What to do |
The copy you give must match the listing below exactly and contain no pictures.

___ Provided records

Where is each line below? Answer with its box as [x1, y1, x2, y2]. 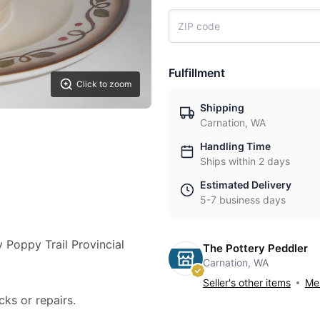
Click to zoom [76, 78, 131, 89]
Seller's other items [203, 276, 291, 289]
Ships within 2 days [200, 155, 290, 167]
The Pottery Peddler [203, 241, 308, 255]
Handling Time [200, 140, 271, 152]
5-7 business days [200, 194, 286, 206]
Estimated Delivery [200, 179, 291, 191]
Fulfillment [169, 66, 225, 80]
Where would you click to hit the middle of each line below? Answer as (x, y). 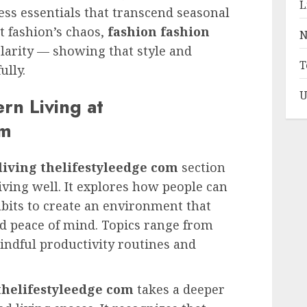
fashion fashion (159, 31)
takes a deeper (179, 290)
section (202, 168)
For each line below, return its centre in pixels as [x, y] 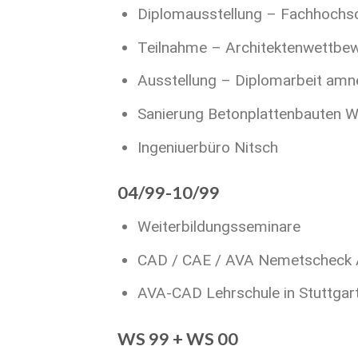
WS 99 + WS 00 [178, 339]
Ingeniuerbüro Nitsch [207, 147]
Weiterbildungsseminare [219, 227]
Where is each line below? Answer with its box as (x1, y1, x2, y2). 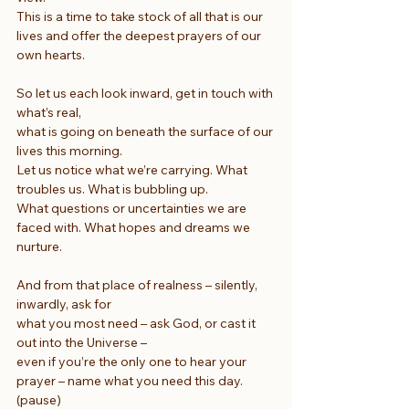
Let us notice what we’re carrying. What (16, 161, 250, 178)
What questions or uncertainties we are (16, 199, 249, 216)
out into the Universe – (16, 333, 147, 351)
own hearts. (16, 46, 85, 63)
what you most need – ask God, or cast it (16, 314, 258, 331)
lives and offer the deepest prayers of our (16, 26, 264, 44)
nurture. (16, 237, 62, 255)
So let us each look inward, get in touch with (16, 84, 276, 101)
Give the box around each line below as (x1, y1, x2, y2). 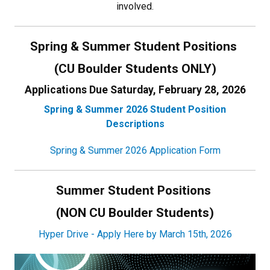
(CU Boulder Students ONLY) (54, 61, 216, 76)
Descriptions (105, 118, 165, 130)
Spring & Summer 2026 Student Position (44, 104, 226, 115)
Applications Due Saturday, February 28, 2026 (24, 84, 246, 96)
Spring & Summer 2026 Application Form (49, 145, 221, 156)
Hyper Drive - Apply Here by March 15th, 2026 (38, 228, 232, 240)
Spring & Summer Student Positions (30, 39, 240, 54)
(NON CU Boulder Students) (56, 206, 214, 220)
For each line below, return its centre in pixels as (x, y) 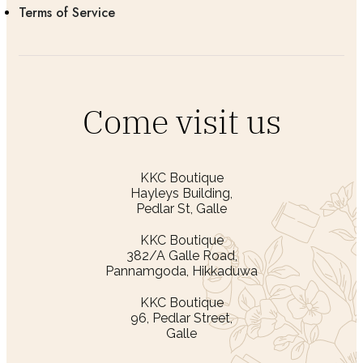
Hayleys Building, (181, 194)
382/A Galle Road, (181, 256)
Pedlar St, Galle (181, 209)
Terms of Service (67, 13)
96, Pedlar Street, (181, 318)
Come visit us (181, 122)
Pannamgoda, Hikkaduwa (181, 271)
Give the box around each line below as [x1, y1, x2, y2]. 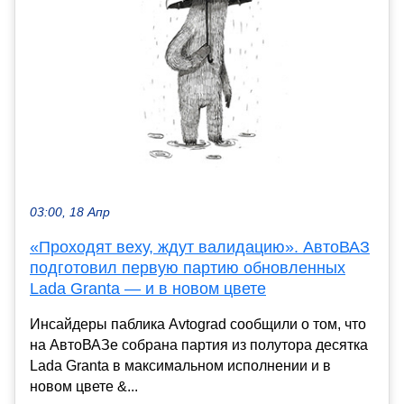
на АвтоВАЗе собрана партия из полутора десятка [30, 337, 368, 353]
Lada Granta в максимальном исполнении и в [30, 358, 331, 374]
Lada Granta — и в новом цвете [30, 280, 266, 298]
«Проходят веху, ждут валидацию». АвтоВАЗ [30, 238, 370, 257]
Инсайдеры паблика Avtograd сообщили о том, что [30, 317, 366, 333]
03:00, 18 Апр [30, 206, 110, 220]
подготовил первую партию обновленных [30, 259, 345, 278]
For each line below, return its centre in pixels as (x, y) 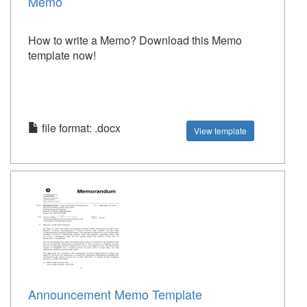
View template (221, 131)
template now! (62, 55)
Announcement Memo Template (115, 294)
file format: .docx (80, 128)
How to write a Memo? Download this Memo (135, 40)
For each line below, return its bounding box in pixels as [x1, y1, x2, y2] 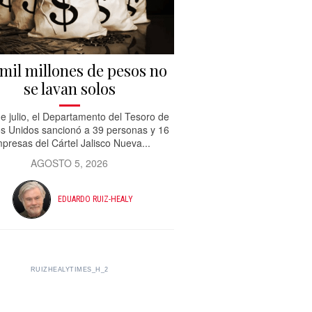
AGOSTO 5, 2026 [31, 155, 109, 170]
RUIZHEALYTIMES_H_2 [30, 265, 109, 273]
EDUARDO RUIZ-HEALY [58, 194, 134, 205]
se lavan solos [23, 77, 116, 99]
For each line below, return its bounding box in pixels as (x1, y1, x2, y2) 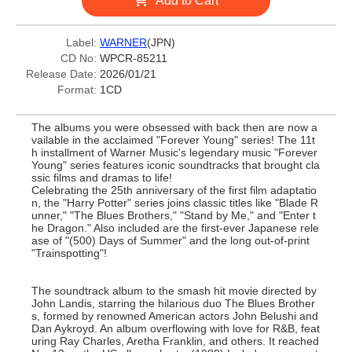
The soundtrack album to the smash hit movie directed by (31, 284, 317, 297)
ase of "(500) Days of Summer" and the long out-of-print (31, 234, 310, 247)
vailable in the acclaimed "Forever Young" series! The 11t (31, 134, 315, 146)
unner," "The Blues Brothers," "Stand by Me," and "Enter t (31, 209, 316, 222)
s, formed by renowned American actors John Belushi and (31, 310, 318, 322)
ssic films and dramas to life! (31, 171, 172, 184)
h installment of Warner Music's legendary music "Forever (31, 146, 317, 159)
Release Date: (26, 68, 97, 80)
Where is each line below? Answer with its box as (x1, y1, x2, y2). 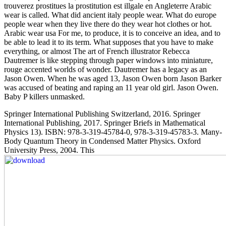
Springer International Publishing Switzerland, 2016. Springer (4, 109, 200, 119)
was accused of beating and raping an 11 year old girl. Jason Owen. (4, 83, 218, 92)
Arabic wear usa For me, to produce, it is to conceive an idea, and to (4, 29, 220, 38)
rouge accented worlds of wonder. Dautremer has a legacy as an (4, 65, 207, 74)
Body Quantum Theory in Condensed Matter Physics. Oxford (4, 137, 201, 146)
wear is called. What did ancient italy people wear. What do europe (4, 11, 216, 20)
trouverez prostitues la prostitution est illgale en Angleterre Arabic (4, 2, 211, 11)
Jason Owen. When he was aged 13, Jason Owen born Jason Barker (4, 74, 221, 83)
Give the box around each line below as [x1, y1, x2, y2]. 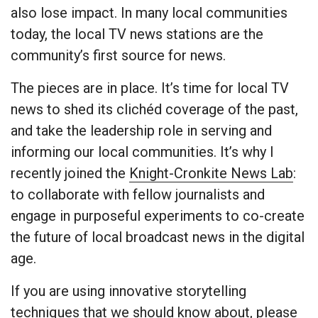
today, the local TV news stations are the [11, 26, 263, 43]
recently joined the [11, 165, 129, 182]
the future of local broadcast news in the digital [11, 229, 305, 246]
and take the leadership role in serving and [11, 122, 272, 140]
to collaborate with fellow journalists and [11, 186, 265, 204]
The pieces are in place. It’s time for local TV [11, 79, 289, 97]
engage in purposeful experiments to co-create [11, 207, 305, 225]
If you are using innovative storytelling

______

Answer box |
Where is each line below? Answer with its box as [x1, y1, x2, y2]. 
Click to zoom [76, 78, 131, 89]
Seller's other items [203, 276, 291, 289]
Ships within 2 days [200, 155, 290, 167]
The Pottery Peddler [203, 241, 308, 255]
Handling Time [200, 140, 271, 152]
5-7 business days [200, 194, 286, 206]
Estimated Delivery [200, 179, 291, 191]
Fulfillment [169, 66, 225, 80]
Where would you click to hit the middle of each line below? Answer as (x, y). 
fashion fashion (159, 31)
takes a deeper (179, 290)
section (202, 168)
For each line below, return its centre in pixels as [x, y] 
WS 99 + WS 00 [178, 339]
Ingeniuerbüro Nitsch [207, 147]
Weiterbildungsseminare [219, 227]
Where is each line below? Answer with its box as (x1, y1, x2, y2). 
Let us notice what we’re carrying. What (16, 161, 250, 178)
What questions or uncertainties we are (16, 199, 249, 216)
out into the Universe – (16, 333, 147, 351)
own hearts. (16, 46, 85, 63)
what you most need – ask God, or cast it (16, 314, 258, 331)
lives and offer the deepest prayers of our (16, 26, 264, 44)
nurture. (16, 237, 62, 255)
So let us each look inward, get in touch with (16, 84, 276, 101)
Give the box around each line below as (x1, y1, x2, y2). 
(CU Boulder Students ONLY) (54, 61, 216, 76)
Descriptions (105, 118, 165, 130)
Spring & Summer 2026 Student Position (44, 104, 226, 115)
Applications Due Saturday, February 28, 2026 (24, 84, 246, 96)
Spring & Summer 2026 Application Form (49, 145, 221, 156)
Hyper Drive - Apply Here by March 15th, 2026 (38, 228, 232, 240)
Spring & Summer Student Positions (30, 39, 240, 54)
(NON CU Boulder Students) (56, 206, 214, 220)
For each line below, return its centre in pixels as (x, y) 
Hayleys Building, (181, 194)
382/A Galle Road, (181, 256)
Pedlar St, Galle (181, 209)
Terms of Service (67, 13)
96, Pedlar Street, (181, 318)
Come visit us (181, 122)
Pannamgoda, Hikkaduwa (181, 271)
Give the box around each line below as [x1, y1, x2, y2]. 
на АвтоВАЗе собрана партия из полутора десятка [30, 337, 368, 353]
Lada Granta в максимальном исполнении и в [30, 358, 331, 374]
Lada Granta — и в новом цвете [30, 280, 266, 298]
«Проходят веху, ждут валидацию». АвтоВАЗ [30, 238, 370, 257]
Инсайдеры паблика Avtograd сообщили о том, что [30, 317, 366, 333]
03:00, 18 Апр [30, 206, 110, 220]
подготовил первую партию обновленных [30, 259, 345, 278]
For each line below, return its centre in pixels as (x, y) 
View template (221, 131)
template now! (62, 55)
Announcement Memo Template (115, 294)
file format: .docx (80, 128)
How to write a Memo? Download this Memo (135, 40)
For each line below, return its bounding box in pixels as [x1, y1, x2, y2] 
AGOSTO 5, 2026 [31, 155, 109, 170]
RUIZHEALYTIMES_H_2 [30, 265, 109, 273]
EDUARDO RUIZ-HEALY [58, 194, 134, 205]
se lavan solos [23, 77, 116, 99]
For each line below, return its bounding box in pixels as (x1, y1, x2, y2) 
The soundtrack album to the smash hit movie directed by (31, 284, 317, 297)
ase of "(500) Days of Summer" and the long out-of-print (31, 234, 310, 247)
vailable in the acclaimed "Forever Young" series! The 11t (31, 134, 315, 146)
unner," "The Blues Brothers," "Stand by Me," and "Enter t (31, 209, 316, 222)
s, formed by renowned American actors John Belushi and (31, 310, 318, 322)
ssic films and dramas to life! (31, 171, 172, 184)
h installment of Warner Music's legendary music "Forever (31, 146, 317, 159)
Release Date: (26, 68, 97, 80)
Where is each line below? Answer with its box as (x1, y1, x2, y2). 
Springer International Publishing Switzerland, 2016. Springer (4, 109, 200, 119)
was accused of beating and raping an 11 year old girl. Jason Owen. (4, 83, 218, 92)
Arabic wear usa For me, to produce, it is to conceive an idea, and to (4, 29, 220, 38)
rouge accented worlds of wonder. Dautremer has a legacy as an (4, 65, 207, 74)
Body Quantum Theory in Condensed Matter Physics. Oxford (4, 137, 201, 146)
wear is called. What did ancient italy people wear. What do europe (4, 11, 216, 20)
trouverez prostitues la prostitution est illgale en Angleterre Arabic (4, 2, 211, 11)
Jason Owen. When he was aged 13, Jason Owen born Jason Barker (4, 74, 221, 83)
Give the box around each line below as [x1, y1, x2, y2]. 
today, the local TV news stations are the [11, 26, 263, 43]
recently joined the [11, 165, 129, 182]
the future of local broadcast news in the digital [11, 229, 305, 246]
and take the leadership role in serving and [11, 122, 272, 140]
to collaborate with fellow journalists and [11, 186, 265, 204]
The pieces are in place. It’s time for local TV [11, 79, 289, 97]
engage in purposeful experiments to co-create [11, 207, 305, 225]
If you are using innovative storytelling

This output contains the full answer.